Si Ning Fan estuviera aquí, sin duda reconocería al hombre del centro de un vistazo: ¡no era otro que Chen Fengnan, el representante del Conglomerado Financiero Chen!

Vestido con un traje diseñado y confeccionado personalmente por un maestro de Europa, una prenda que el dinero no podía comprar, la mirada de Chen Fengnan permanecía fija al frente sin desviarse.

Las cuatro personas a su lado formaban una barrera férrea como los Cuatro King Kongs, impenetrable y tan sólida como una fortaleza.

Chen Fengnan no se había convertido en un titiritero en la sombra; desde que asumió su cargo, se encargaba personalmente de los asuntos importantes.
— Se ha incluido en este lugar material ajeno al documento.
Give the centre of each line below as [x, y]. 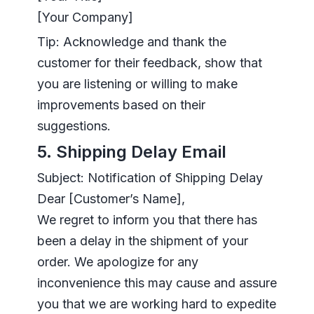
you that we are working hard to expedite [156, 303]
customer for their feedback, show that [149, 62]
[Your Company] [85, 17]
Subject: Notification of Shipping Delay [150, 177]
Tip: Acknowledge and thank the [131, 41]
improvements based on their [121, 104]
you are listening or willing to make [137, 83]
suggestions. [74, 125]
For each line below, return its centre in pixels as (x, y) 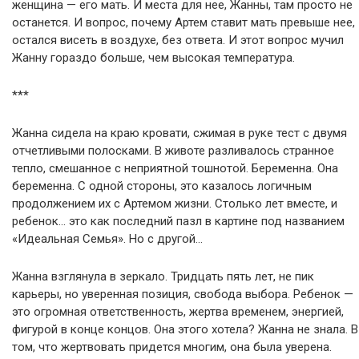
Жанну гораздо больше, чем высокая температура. (153, 57)
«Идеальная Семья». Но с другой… (107, 238)
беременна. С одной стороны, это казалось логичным (162, 186)
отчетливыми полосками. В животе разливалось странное (173, 150)
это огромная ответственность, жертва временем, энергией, (178, 311)
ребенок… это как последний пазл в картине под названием (178, 221)
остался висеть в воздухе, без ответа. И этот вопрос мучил (178, 40)
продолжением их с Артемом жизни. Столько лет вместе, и (175, 203)
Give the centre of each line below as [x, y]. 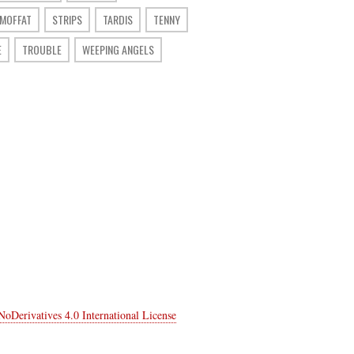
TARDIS [118, 19]
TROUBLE [42, 49]
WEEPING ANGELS [118, 49]
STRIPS [67, 19]
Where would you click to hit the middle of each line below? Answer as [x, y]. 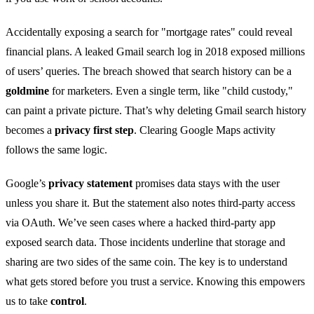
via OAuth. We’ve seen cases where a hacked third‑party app [141, 223]
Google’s [27, 184]
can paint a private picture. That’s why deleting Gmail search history [156, 111]
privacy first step [94, 130]
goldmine [27, 91]
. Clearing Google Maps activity [205, 130]
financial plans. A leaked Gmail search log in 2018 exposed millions [155, 52]
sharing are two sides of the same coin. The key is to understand [146, 262]
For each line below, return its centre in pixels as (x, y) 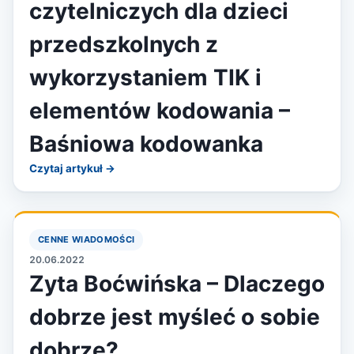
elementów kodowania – (160, 111)
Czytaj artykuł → (72, 168)
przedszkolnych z (124, 44)
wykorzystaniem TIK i (145, 77)
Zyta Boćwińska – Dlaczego (177, 284)
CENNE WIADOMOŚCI (87, 239)
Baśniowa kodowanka (146, 144)
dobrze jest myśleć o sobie (175, 317)
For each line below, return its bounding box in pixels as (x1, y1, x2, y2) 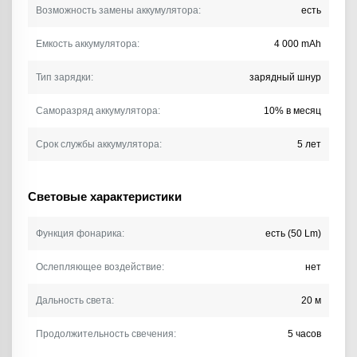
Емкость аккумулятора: (36, 38, 139, 50)
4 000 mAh (274, 38, 321, 50)
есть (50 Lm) (265, 228, 321, 240)
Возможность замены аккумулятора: (36, 5, 201, 17)
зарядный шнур (249, 72, 321, 84)
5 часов (288, 328, 321, 340)
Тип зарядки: (36, 72, 93, 84)
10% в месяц (264, 105, 321, 117)
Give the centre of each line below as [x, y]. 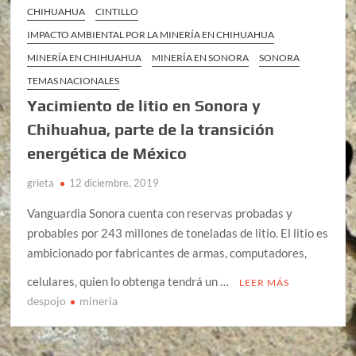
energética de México [107, 153]
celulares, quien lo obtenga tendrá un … [130, 281]
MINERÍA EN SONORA [201, 57]
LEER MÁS [265, 282]
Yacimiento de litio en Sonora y [144, 105]
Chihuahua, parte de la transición [151, 129]
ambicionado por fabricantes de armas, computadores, [167, 252]
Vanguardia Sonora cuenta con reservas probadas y [160, 213]
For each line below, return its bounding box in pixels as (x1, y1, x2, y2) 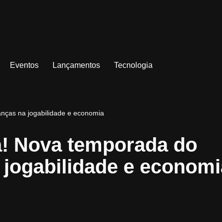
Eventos (9, 61, 39, 70)
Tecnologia (113, 61, 153, 70)
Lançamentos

En este mundo, tenía tantos amigos como enemigos.

Algunos lo veían como un dios de la riqueza, ¡mientras que otros no deseaban nada más que matarlo rápidamente!

La razón por la que, a pesar de exponerse a la vista de los demás, había permanecido ileso a lo largo de los años no era solo por los Protectores que lo vigilaban en secreto, sino también por los cuatro individuos que estaban a su lado.

De los cuatro, tres eran hombres y una era mujer; eran los escudos de mayor confianza de Chen Fengnan.

Desde la salida del canal VIP hasta una amplia zona que conducía al exterior del aeropuerto, no había nadie más, y la seguridad ya estaba en alerta máxima, con agentes del SWAT ayudando visiblemente.

Especialmente fuera del aeropuerto, donde el SWAT solía estar de servicio, pero hoy se habían desplegado fuerzas policiales adicionales.

Esto era solo lo que se veía; en las sombras, había muchos más ojos que vigilaban cuidadosamente los alrededores de Chen Fengnan.

Entre ellos había gente del propio Chen Fengnan, pero aún más eran agentes enviados por el gobierno local.

Este regreso de Chen Fengnan a su tierra natal había requerido una mayor atención por parte de mucha gente.

Tal despliegue de fuerza no solo estaba justificado, sino que algunos consideraban que no era suficiente, dada la talla de Chen Fengnan; ¡ninguna protección podía considerarse excesiva, pues más vale prevenir que curar!

—Señor, el coche está listo —dijo un hombre que caminaba delante en silencio, con la mirada barriendo constantemente los alrededores, sin atreverse a descuidarse.

Para Chen Fengnan, la meticulosidad del hombre era algo que daba por sentado; asintió sin hablar mucho, mirando solo el maletín que llevaba.

Con su estatus, llevar un maletín era algo que no necesitaba hacer personalmente; podría haberlo hecho otra persona.

Este maletín era el único objeto que Chen Fengnan llevaba consigo, muy preciado para él.

Chen Fengnan no había confiado el maletín a nadie más, prefiriendo llevarlo él mismo, lo que indicaba su gran importancia.

Ni siquiera a sus cuatro socios más cercanos se les confió este maletín; solo sujetándolo él mismo se sentía tranquilo Chen Fengnan.

No era porque Chen Fengnan desconfiara de ellos; al contrario, ya lo habían salvado del peligro varias veces.

Si no podía confiar en ellos, entonces, ¿en quién podría confiar Chen Fengnan?